Data entries:
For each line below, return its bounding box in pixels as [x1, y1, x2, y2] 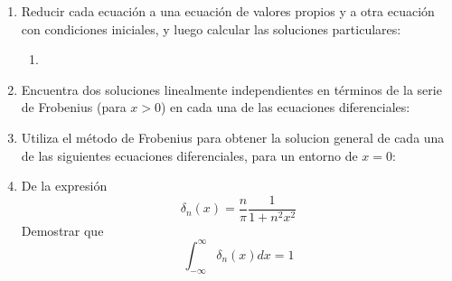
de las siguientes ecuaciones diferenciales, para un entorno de [21, 145, 358, 164]
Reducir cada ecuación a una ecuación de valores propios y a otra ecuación [21, 2, 435, 20]
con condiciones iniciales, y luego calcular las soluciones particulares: [21, 19, 401, 38]
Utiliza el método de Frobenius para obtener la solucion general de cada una [21, 127, 445, 146]
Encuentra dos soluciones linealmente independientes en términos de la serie [21, 80, 442, 98]
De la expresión [21, 176, 108, 195]
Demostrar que [21, 220, 104, 239]
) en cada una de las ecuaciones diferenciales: [161, 98, 410, 117]
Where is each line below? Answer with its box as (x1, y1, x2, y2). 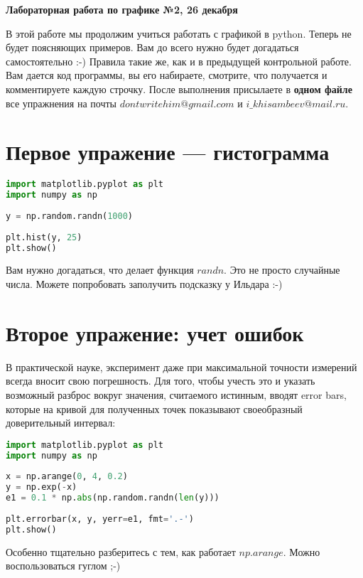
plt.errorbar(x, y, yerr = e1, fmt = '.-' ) (6, 513, 194, 524)
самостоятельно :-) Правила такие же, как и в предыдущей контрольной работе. (6, 53, 352, 68)
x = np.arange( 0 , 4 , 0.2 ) (6, 471, 128, 482)
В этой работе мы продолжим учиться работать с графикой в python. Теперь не (6, 26, 352, 41)
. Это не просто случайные (224, 262, 340, 277)
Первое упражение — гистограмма (6, 137, 330, 166)
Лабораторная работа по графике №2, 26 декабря (6, 2, 238, 16)
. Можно (283, 544, 320, 559)
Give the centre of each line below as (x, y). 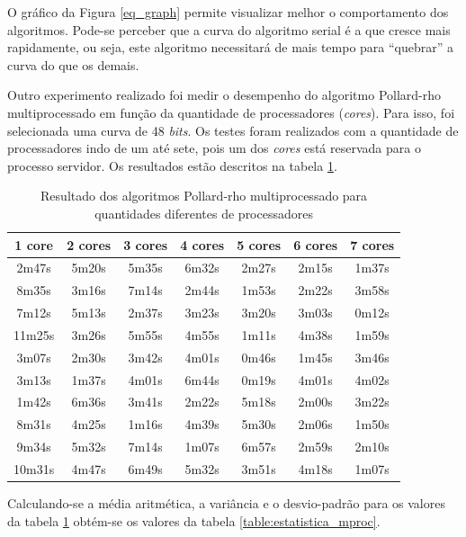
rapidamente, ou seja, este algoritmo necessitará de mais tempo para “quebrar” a (231, 47)
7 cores (372, 244)
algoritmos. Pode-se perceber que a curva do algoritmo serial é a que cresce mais (229, 29)
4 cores (202, 244)
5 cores (259, 244)
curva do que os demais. (73, 64)
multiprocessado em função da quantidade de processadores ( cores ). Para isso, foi (231, 112)
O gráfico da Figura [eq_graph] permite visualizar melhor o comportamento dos (228, 12)
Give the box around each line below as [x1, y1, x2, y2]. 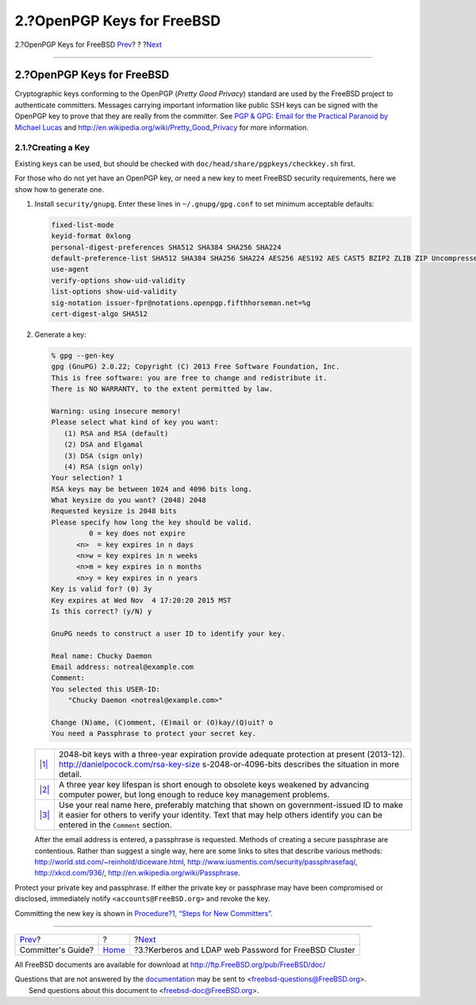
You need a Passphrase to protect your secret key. [51, 729, 257, 738]
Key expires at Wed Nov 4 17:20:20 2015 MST [51, 596, 232, 605]
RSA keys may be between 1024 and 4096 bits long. [51, 485, 253, 493]
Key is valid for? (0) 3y [51, 585, 152, 593]
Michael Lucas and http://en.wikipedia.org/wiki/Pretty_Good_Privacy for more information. [14, 122, 309, 132]
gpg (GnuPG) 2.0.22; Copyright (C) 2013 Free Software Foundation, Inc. [51, 362, 340, 371]
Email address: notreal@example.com [51, 662, 194, 671]
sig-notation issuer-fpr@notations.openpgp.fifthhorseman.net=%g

What you have to do: Please report every line among the entries that includes "curva".

Result:
algoritmos. Pode-se perceber que a curva do algoritmo serial é a que cresce mais (229, 29)
curva do que os demais. (73, 64)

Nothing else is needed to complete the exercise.